NYCHA repairs, at a boil
Hundreds of thousands of public housing residents who just endured a frigid winter of hell are ever-so-cautiously tiptoeing into a spring of hope — hope that reliable heat and hot water and better living conditions are at long last on their way. Along with a too-long answer to the NYCHA version of an age-old joke: How many government officials does it take to replace a broken boiler? How about dozens of broken boilers and leaky roofs and countless moldy walls?
Start with Gov. Cuomo, who, bless him, insisted on adding $250 million for NYCHA fixes to the newly passed state budget along with fasttrack design-build construction authority. He also signed an executive order Monday to get heating and other systems repaired via private construction management, with expedited contractors to be ready to roll in a mere three months.

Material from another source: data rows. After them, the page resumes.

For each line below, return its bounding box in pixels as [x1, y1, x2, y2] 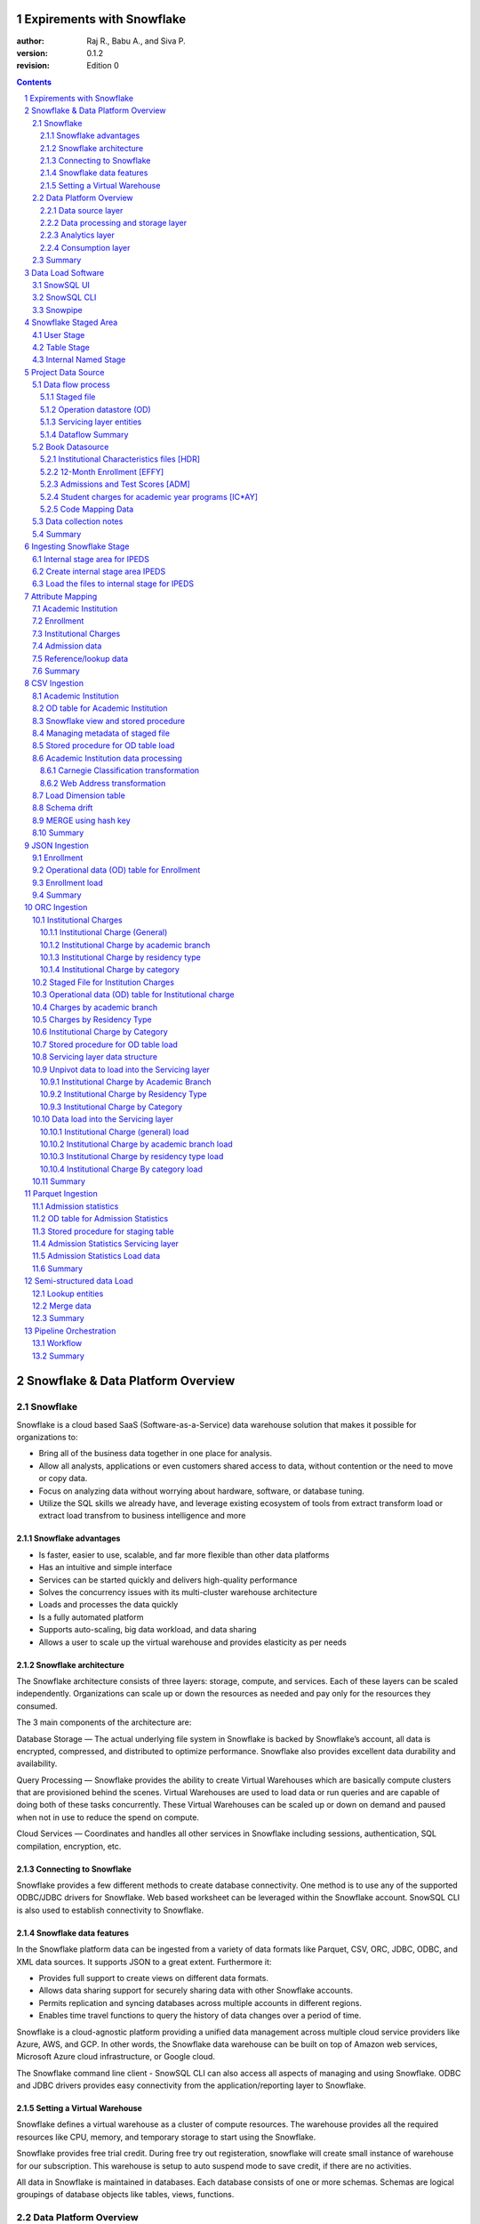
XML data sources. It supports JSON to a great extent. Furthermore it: [16, 1956, 272, 1967]
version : [16, 47, 48, 58]
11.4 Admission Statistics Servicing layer [32, 1238, 180, 1249]
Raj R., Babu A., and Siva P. [86, 36, 186, 46]
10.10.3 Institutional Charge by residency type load [40, 1151, 224, 1162]
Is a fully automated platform [38, 1611, 144, 1623]
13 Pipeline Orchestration [24, 1326, 116, 1336]
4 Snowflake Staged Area [24, 317, 118, 328]
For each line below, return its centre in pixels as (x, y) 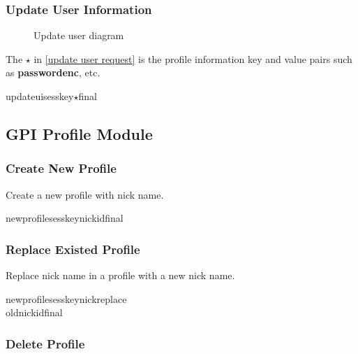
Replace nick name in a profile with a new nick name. (120, 275)
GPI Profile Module (79, 133)
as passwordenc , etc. (53, 72)
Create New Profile (61, 168)
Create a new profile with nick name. (85, 194)
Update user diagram (79, 35)
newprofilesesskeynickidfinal (65, 218)
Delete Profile (45, 343)

More power to him, because under sluggish, bureaucracy-cowed Mayor de Blasio and NYCHA chairwoman Shola Olatoye, progress has been positively glacial.
In only a slight stretch, Cuomo is getting it done by declaring the Housing Authority’s conditions to be an imminent disaster on the order of a hurricane or terror attack. Close enough, given the risk to public health of fraudulent lead-paint inspections that left kids at risk of poisoning, mold that leaves asthmatics wheezing and cold that pierces residents young, old and frail.

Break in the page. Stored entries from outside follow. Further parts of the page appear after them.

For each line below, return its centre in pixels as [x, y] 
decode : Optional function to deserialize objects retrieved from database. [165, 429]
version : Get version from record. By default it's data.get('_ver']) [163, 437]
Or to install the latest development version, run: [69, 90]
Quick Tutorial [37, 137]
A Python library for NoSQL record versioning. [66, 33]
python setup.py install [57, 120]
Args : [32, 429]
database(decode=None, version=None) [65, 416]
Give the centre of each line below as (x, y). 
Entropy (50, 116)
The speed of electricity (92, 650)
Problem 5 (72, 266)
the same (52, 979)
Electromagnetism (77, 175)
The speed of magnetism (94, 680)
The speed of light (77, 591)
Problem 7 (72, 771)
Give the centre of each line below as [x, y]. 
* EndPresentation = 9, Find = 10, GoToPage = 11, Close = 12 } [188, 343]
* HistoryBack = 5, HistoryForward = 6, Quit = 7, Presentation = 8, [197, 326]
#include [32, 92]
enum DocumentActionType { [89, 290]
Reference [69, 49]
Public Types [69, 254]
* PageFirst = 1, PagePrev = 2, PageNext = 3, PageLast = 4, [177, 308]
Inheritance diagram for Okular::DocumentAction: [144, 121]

Add to the lightbulb-repair brigade Council Speaker Corey Johnson, who with NYCHA tenant leaders suing for fixes will help decide on a construction manager for the new funds and $300 million previously budgeted by the state. Don’t forget Councilman Ritchie Torres, whose relentless interrogation of Olatoye exposed the vast extent of her failures on both heat and lead paint.
Enter Deputy Mayor Alicia Glen, who, under heat from the state, rushed over a list of 14 NYCHA developments whose 63 boilers and associated heating systems will cost $247 million to fix.
And de Blasio, who’s technically in charge but doing far too little to act like it. Cuomo now invites Big Bill to join Johnson and the tenants to select a manager — unless they can’t agree, in which case City Controller Scott Stringer will step in. But wait — here come the feds. For nearly three years and three holders of the office, the Manhattan U.S. Attorney has been investigating false reporting by NYCHA to the U.S. Department of Housing and Urban Development on its handling of mold and lead paint. A report, and likely a monitor, are in the offing any day now.
And last month, HUD Secretary Ben Carson informed Olatoye that she would have to get Washington’s pre-approval on all expenditures of federal fix-it funds.
That’s a whole lot of hands who collectively, finally managed to elevate the NYCHA crisis to code red at a time when Olatoye and de Blasio dug in to deep and destructive denial. While, let’s face it, elevating their political profiles.
Enough jockeying for position by political pros. Now, let the plumbers and steamfitters and painters and engineers and the rest of the people whom the residents are counting on get to work.